Em um balanço geral sobre as três categorias aqui consideradas, é possível dizer que houve um aumento da pressão empresarial no sentido de ratificar as medidas da Reforma Trabalhista e de promover a retirada de direitos. No entanto, também é possível constatar sinais de alguma reação sindical, por meio de estratégias diversificadas para evitar perdas e, em situações pontuais, promover ganhos. Contudo, como veremos a seguir, a Reforma visou, também, a fragilizar os sindicatos.

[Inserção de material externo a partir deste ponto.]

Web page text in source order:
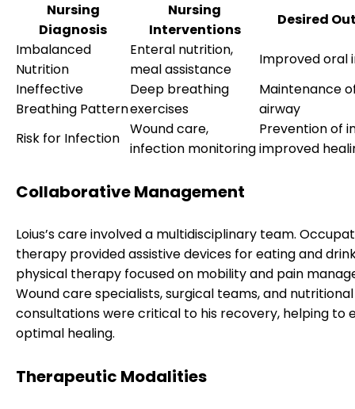
Nursing
Diagnosis
Nursing
Interventions
Desired
Imbalanced
Nutrition
Enteral nutrition,
meal assistance
Improved oral
Ineffective
Breathing Pattern
Deep breathing
exercises
Maintenance
airway
Risk for Infection
Wound care,
infection monitoring
Prevention of
improved
Collaborative Management
Loius’s care involved a multidisciplinary team.
therapy provided assistive devices for eating and
physical therapy focused on mobility and pain
Wound care specialists, surgical teams, and nutritional
consultations were critical to his recovery, helping to
optimal healing.
Therapeutic Modalities
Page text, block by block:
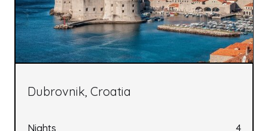
Dubrovnik, Croatia
Nights 4
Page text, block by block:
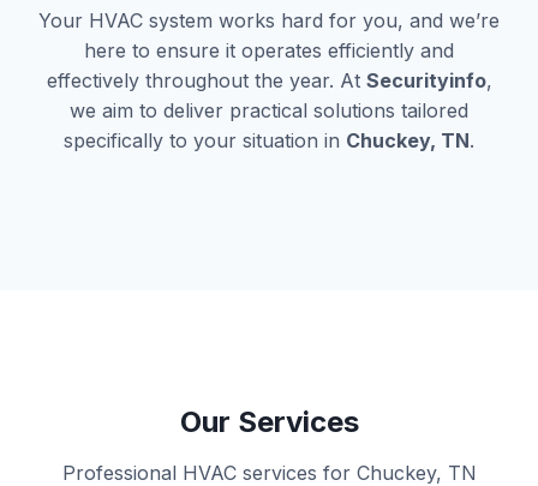
Your HVAC system works hard for you, and we’re
here to ensure it operates efficiently and
effectively throughout the year. At Securityinfo,
we aim to deliver practical solutions tailored
specifically to your situation in Chuckey, TN.
Our Services
Professional HVAC services for Chuckey, TN
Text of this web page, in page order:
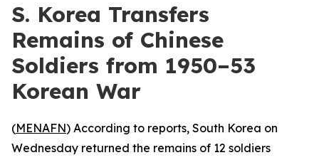
S. Korea Transfers
Remains of Chinese
Soldiers from 1950–53
Korean War
(MENAFN) According to reports, South Korea on
Wednesday returned the remains of 12 soldiers
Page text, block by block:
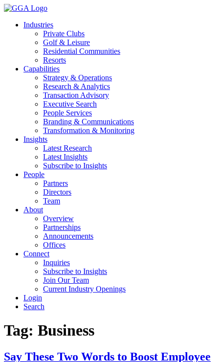
Skip
contentIndustries
Private Clubs
Golf & Leisure
Residential Communities
Resorts
Capabilities
Strategy & Operations
Research & Analytics
Transaction Advisory
Executive Search
People Services
Branding & Communications
Transformation & Monitoring
Insights
Latest Research
Latest Insights
Subscribe to Insights
People
Partners
Directors
Team
About
Overview
Partnerships
Announcements
Offices
Connect
Inquiries
Subscribe to Insights
Join Our Team
Current Industry Openings
Login
Search
Tag: Business
Say These Two Words to Boost Employee
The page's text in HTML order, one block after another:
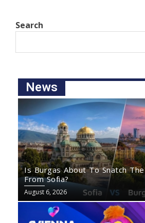
Search
News
Is Burgas About To Snatch
From Sofia?
August 6, 2026
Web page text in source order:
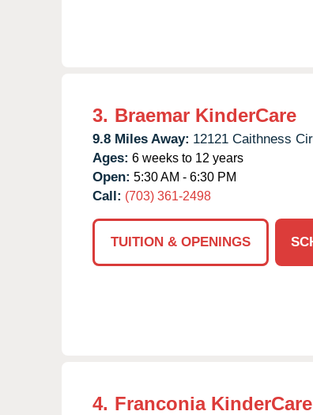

O SINDICALISMO, LÓCUS ESTRATÉGICO DE RESISTÊNCIA, É ALVO PRIORITÁRIO DE ATAQUES

Próximo de um ano de vigência da nova legislação laboral, a Rede de Estudos e Monitoramento Interdisciplinar da Reforma Trabalhista (REMIR – Trabalho) realizou entrevistas com 79 sindicatos de todas as regiões do país, de diversos setores de atividade econômica, filiados a distintas centrais sindicais, visando a captar as primeiras impressões sindicais sobre a implementação da Reforma. Seus resultados parciais foram apresentados no Seminário “Um ano de vigência da reforma trabalhista: efeitos e perspectivas”, realizado em Brasília, em parceria com o Ministério Público do Trabalho, em novembro de 2018.

As entrevistas serão analisadas buscando-se comparar as respostas fornecidas pelos dirigentes sindicais em geral12 12 Mesmo sem observar representatividade estatística, as respostas aos questionários podem ser tomadas como expressivas das tendências gerais dos impactos, percepções e reações dos sindicatos frente à Reforma Trabalhista. e aquelas formuladas pelas lideranças do SINTRICOM-JP, do SINDPD-PE e do SINDMETAL-PE. Serão priorizadas as respostas aos itens que tratam dos impactos da Reforma sobre a ação, a organização e o financiamento sindical. Ao tratarmos do caso do sindicato do setor da construção, foram utilizados, de forma tangencial, dados obtidos por meio de 46 questionários aplicados em agosto de 2018, durante o congresso da Confederação Nacional dos Sindicatos de Trabalhadores da Construção e da Madeira (CONTICOM-CUT), à qual o SINTRICOM é filiado.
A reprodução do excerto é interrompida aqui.